To be honest, I haven't driven my car very hard while I've had it, but this is because I haven't been able to hold a job long enough to pay for some needed items on my car, because I'm a fulltime student. Some may ask why I own it if I can't afford to maintain it all the time; fair question.
Well I love my car, and I love driving my car every chance I get...and when I finally graduate this spring, I'm going ALL OUT on my car, and when I know it's safe to do so mechanically, I'm going to drive the HELL out of it.
But let me explain something to you guys. THESE CARS WERE MADE TO BE DRIVEN HARD. They were made to do like 250km/h on the Autobahn, or more!!!
When I was in Munich this past summer, I stayed with my good friend. He lives just outside of Munich, about 30 km. We would go into the city at night and and enjoy ourselves, and we would take the small stretch of highway to get there. My friend REDLINED IT the whole way, without letting up, in his little Volkswagen Golf at about 170km/h...and we got there in TWENTY MINUTES from his house. Now, I thought to myself, to think he does this EVERYDAY at least a few times back and forth to get to Munich! And so does everyone else on the road!
That's how they drive!!!!!!!!!! That's where our cars are from, and what they were meant to do!!!
And some of you are afraid to rev it above 3000 rpm???
To be honest, I haven't driven my car very hard while I've had it, but this is because I haven't been able to hold a job long enough to pay for some needed items on my car, because I'm a fulltime student. Some may ask why I own it if I can't afford to maintain it all the time; fair question.
Well I love my car, and I love driving my car every chance I get...and when I finally graduate this spring, I'm going ALL OUT on my car, and when I know it's safe to do so mechanically, I'm going to drive the HELL out of it.
But let me explain something to you guys. THESE CARS WERE MADE TO BE DRIVEN HARD. They were made to do like 250km/h on the Autobahn, or more!!!

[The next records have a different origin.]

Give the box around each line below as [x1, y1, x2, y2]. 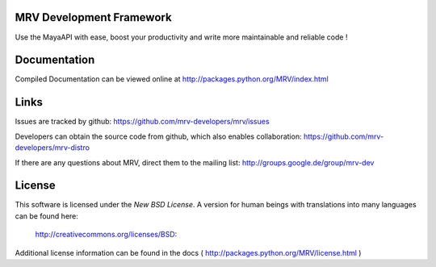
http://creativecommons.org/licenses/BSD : [35, 230, 178, 240]
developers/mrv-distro [15, 143, 90, 152]
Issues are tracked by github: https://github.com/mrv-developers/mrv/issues [15, 117, 270, 127]
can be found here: [15, 211, 78, 221]
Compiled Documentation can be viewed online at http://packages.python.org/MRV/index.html [15, 74, 329, 84]
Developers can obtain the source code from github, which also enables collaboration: [15, 131, 302, 141]
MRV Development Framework [15, 10, 173, 24]
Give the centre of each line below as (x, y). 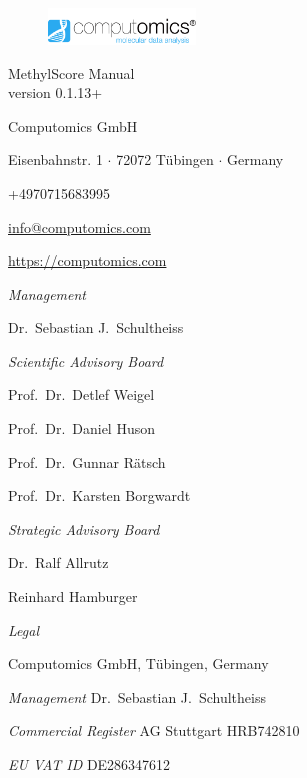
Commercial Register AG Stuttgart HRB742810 (154, 730)
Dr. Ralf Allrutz (58, 562)
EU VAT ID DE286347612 (89, 764)
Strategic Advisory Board (84, 528)
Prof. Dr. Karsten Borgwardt (99, 495)
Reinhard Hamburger (73, 596)
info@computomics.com (79, 226)
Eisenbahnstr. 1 (55, 159)

When I was in Munich this past summer, I stayed with my good friend. He lives just outside of Munich, about 30 km. We would go into the city at night and and enjoy ourselves, and we would take the small stretch of highway to get there. My friend REDLINED IT the whole way, without letting up, in his little Volkswagen Golf at about 170km/h...and we got there in TWENTY MINUTES from his house. Now, I thought to myself, to think he does this EVERYDAY at least a few times back and forth to get to Munich! And so does everyone else on the road!
That's how they drive!!!!!!!!!! That's where our cars are from, and what they were meant to do!!!

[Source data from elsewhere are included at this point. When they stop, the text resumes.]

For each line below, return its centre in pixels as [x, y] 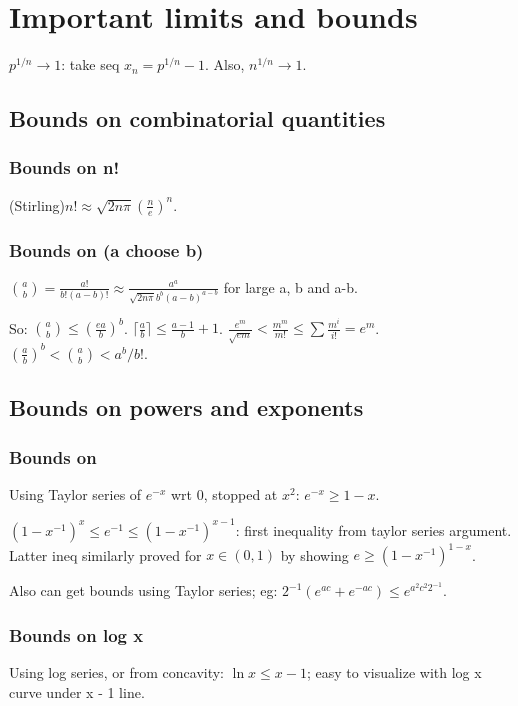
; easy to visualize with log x [394, 672]
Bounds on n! [64, 167]
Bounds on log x [76, 634]
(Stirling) [37, 204]
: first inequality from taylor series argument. [373, 529]
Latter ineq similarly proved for [105, 554]
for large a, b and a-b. [290, 286]
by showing [314, 554]

And some of you are afraid to rev it above 3000 rpm???
#43
Originally Posted by 2Tight
Ditto on warmup then I rarely shift the 86 less than 3800-4000 rpm, they were meant to drive you know. IMHO Taking it into the upper ranges is much better for reduction of carbon buildup than driving it too easy all the time.
#44
Drive the your godman cars..... its a Porsche for ch**st sake!
Just don't break them...... then again.... they are going to break anyway.. at least have huge amounts of fun during the process. Besides.... its either a $500 this month or in 2 months time.... same amount of money, its up to you how much fun you can buy with it.

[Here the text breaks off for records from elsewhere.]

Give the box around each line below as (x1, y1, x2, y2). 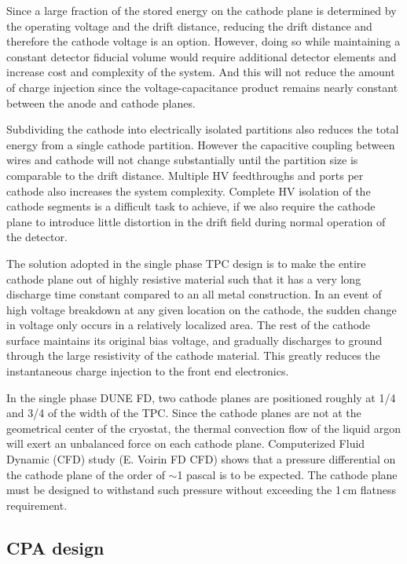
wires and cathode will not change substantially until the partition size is (6, 152, 358, 168)
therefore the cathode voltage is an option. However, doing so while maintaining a (6, 33, 401, 49)
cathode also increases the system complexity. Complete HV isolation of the (6, 182, 371, 199)
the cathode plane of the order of (6, 466, 165, 482)
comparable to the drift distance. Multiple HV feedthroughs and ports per (6, 167, 364, 183)
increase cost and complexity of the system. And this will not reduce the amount (6, 64, 395, 80)
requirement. (6, 496, 68, 513)
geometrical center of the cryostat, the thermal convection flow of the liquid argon (6, 419, 401, 436)
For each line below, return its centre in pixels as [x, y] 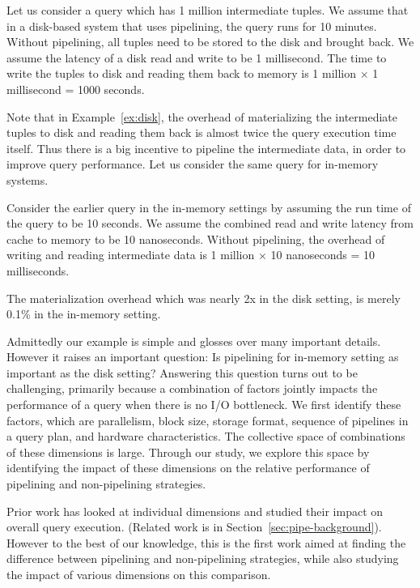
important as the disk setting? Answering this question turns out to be [182, 372]
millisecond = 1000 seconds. [76, 89]
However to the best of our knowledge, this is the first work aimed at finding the [206, 542]
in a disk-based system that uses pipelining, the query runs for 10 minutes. [192, 26]
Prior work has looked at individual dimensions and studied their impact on [195, 511]
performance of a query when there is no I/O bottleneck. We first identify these [204, 405]
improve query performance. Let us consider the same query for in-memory [193, 164]
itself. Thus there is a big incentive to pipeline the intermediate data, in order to [206, 148]

Me .. A good warm up and hit the highways.. work that needle.... I generally get a good 90mph in forth and hold it a while before changing to 5th for on my daily route.
Then again.. somedays I putter along like an old lady.....
At the end of the day..... don't beat it, respect it....but do enjoy it to point that you can sleep at night.
Drive on.....
Just don't break them...... then again.... they are going to break anyway.. at least have huge amounts of fun during the process. Besides.... its either a $500 this month or in 2 months time.... same amount of money, its up to you how much fun you can buy with it.
Me .. A good warm up and hit the highways.. work that needle.... I generally get a good 90mph in forth and hold it a while before changing to 5th for on my daily route.
Then again.. somedays I putter along like an old lady.....
At the end of the day..... don't beat it, respect it....but do enjoy it to point that you can sleep at night.
Drive on.....
#45
once she's warmed up, if the conditions allow, its ***** to the wall. Right up near the rev limiter and tearing around the corners. Then I see a car on the horizon and bring it back down to toyota corrolla style driving. The car is meant to take it hard; so long as you maintain it. Keeps the carbon out and the corrosion down. Those who say the rev limiter isnt safe need to consider the factor of safety that porsche designs into their cars, it could probably rev at 7000k rpm without a problem, might not make power but shouldnt be in danger. If the car were not stock, I may think differently. But for now, vRRRRRR er er er Vurrrrrrrrrrr er er er.